In Pitchfork's 2010 review of 'The Story of an Artist' (a six-disc collection of Johnston's early material), Douglas Wolk described "Never Relaxed" as The funniest thing that Johnston ever recorded,' and 'Living Life' as 'A bloodied but unbowed power-pop tune.' Wolk also compared the album to 'More Songs of Pain,' which he called 'A more accomplished if less bracing take on a lot of the same themes. On Billboard's '12 essential Daniel Johnston Tracks' article, both 'Urge' and 'Joy Without Pleasure' were included. ' Willoughby Thom, writing for The Observer's retrospective on Daniel Johnston, describes Songs of Pain favorably, calling it 'Emotional and intensely beautiful,' praising its sincerity, truth, and simplistic lyrics.

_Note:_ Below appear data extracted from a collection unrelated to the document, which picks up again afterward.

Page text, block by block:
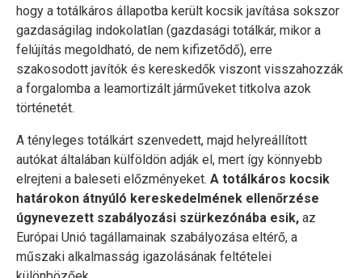
hogy a totálkáros állapotba került kocsik javítása sokszor
gazdaságilag indokolatlan (gazdasági totálkár, mikor a
felújítás megoldható, de nem kifizetődő), erre
szakosodott javítók és kereskedők viszont visszahozzák
a forgalomba a leamortizált járműveket titkolva azok
történetét.
A tényleges totálkárt szenvedett, majd helyreállított
autókat általában külföldön adják el, mert így könnyebb
elrejteni a baleseti előzményeket. A totálkáros kocsik
határokon átnyúló kereskedelmének ellenőrzése
úgynevezett szabályozási szürkezónába esik, az
Európai Unió tagállamainak szabályozása eltérő, a
műszaki alkalmasság igazolásának feltételei
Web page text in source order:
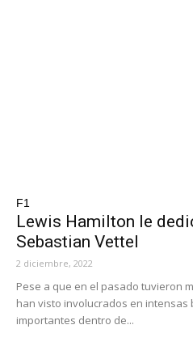
F1
Lewis Hamilton le
Sebastian Vettel
2 diciembre, 2022
Pese a que en el pasado tuvieron
han visto involucrados en intensas
importantes dentro de...
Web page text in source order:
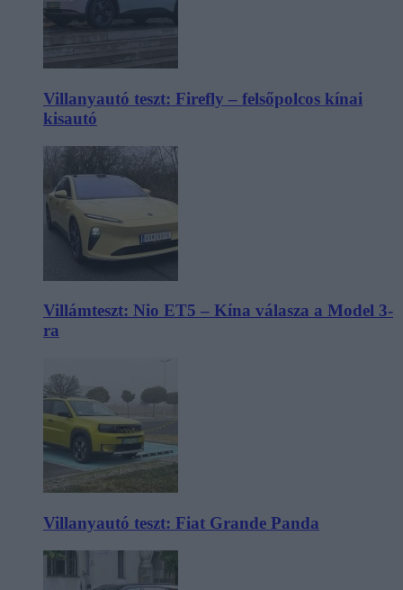
Villanyautó teszt: Firefly – felsőpolcos kínai
kisautó
Villámteszt: Nio ET5 – Kína válasza a Model 3-
ra
Villanyautó teszt: Fiat Grande Panda
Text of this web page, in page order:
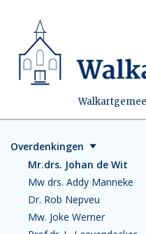
Overdenkingen
Mr.drs. Johan de Wit
Mw drs. Addy Manneke
Dr. Rob Nepveu
Mw. Joke Werner
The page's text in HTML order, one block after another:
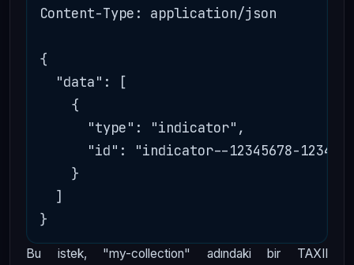
Content-Type: application/json
{
  "data": [
    {
      "type": "indicator",
"id": "indicator--12345678-1234-
    }
  ]
Bu istek, "my-collection" adındaki bir TAXII
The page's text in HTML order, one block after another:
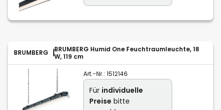
BRUMBERG
BRUMBERG Humid One Feuchtraumleuchte, 18
W, 119 cm
Art.-Nr.: 1512146
Für individuelle
Preise bitte
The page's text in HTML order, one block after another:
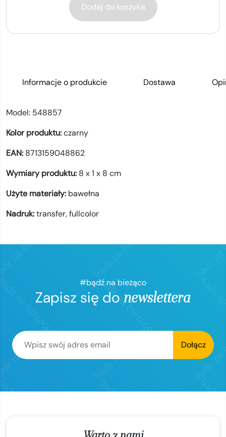
Dodaj do koszyka
Informacje o produkcie Dostawa
Model: 548857
Kolor produktu:czarny
EAN: 8713159048862
Wymiary produktu: 8 x 1 x 8 cm
Użyte materiały: bawełna
Nadruk:transfer,fullcolor
#bądź na bieżąco
Zapisz się do newslettera
Dołącz
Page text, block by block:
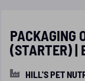
PACKAGING
(STARTER) |
HILL'S PET
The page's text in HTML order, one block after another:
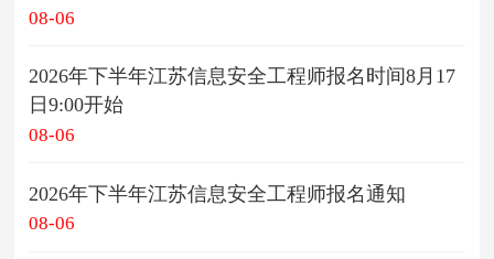
08-06
2026年下半年江苏信息安全工程师报名时间8月17
日9:00开始
08-06
2026年下半年江苏信息安全工程师报名通知
08-06
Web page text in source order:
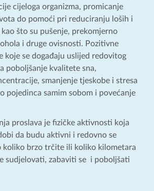
cijeloga organizma, promicanje
do pomoći pri reduciranju loših i
što su pušenje, prekomjerno
i druge ovisnosti. Pozitivne
koje se događaju uslijed redovitog
poboljšanje kvalitete sna,
smanjenje tjeskobe i stresa
pojedinca samim sobom i povećanje
proslava je fizičke aktivnosti koja
da budu aktivni i redovno se
koliko brzo trčite ili koliko kilometara
sudjelovati, zabaviti se i poboljšati

In July 2021, the RO2 Gallery in Dallas, Texas, hosted an exhibition of Johnston's art named after the album, 'Story of an Artist & Songs of Pain'. In 2023, a 2xLP version of the album was released, featuring eight bonus tracks.

=== Influence ===
In Hi How Are You, a book written on Johnston's career, Songs of Pain was listed as one of Kathy McCarty's most favored albums by the artist and she included five songs from the album on her 1994 tribute to Johnston, Dead Dog's Eyeball. In 1995, her cover of "Living Life" was featured in the romantic drama film, Before Sunrise.

== Track listing ==

Side one
| No. | Title | Length |
|---|---|---|
| 1. | "Grievances" | 2:49 |
| 2. | "A Little Story" | 3:30 |
| 3. | "Joy Without Pleasure" | 1:55 |
| 4. | "Never Relaxed" | 3:28 |
| 5. | "Brainwash" | 2:40 |
| 6. | "Pot Head" | 3:23 |
| 7. | "Wicked World" | 2:35 |
| 8. | "Lazy" | 2:41 |
| 9. | "I Save Cigarette Butts" | 5:26 |
| Total length: |  | 28:27 |

Side two
| No. | Title | Length |
|---|---|---|
| 10. | "Like a Monkey in a Zoo" | 3:28 |
| 11. | "Wicked Will" | 1:45 |
| 12. | "An Idiot's End" | 4:36 |
| 13. | "Wild West Virginia" | 2:39 |
| 14. | "Since I Lost My Tooth" | 1:21 |
| 15. | "Urge" | 2:36 |
| 16. | "Living Life" | 4:08 |
| 17. | "Tuna Ketchup" | 2:06 |
| 18. | "Premarital Sex" | 3:05 |
| 19. | "Don't Act Nice" | 0:37 |
| 20. | "Hate Song" | 2:07 |
| Total length: |  | 28:28 |

2023 vinyl re-issue bonus tracks
| No. | Title | Length |
|---|---|---|
| 21. | "Lead Belly Was An Outlaw" |  |
| 22. | "I Love You (I'd Like To Read You Some Poetry)" |  |
| 23. | "Why Don't You Love Me True?" |  |
| 24. | "I'm A Rambling Kinda Guy" |  |
| 25. | "Sleepy Lagoon" |  |
| 26. | "Natalie Queen Of Weirton" |  |
| 27. | "Golly Gee" |  |
| 28. | "You Need A Reason" (With Tom Gruda. Sr) |  |

== Release history ==

Year: Label; Format; Region; Notes
1988: Stress Records; Cassette; USA
2003: Dualtone; CD; As part of The Early Recordings, a 2-CD box set also containing 'More Songs of Pain'
2009: Stress Records; Cassette
2010: Munster Records; CD; Spain; As part of The Story Of An Artist, a 6-disc box set containing Johnston's albums recorded while living with his parents between 1980–1983.
LP
Eternal Yip Eye Music: Cassette; USA
2014
2019: CD-R
2023: Eternal Yip Eye Music / BMG; LP; USA; With eight outtakes as bonus tracks.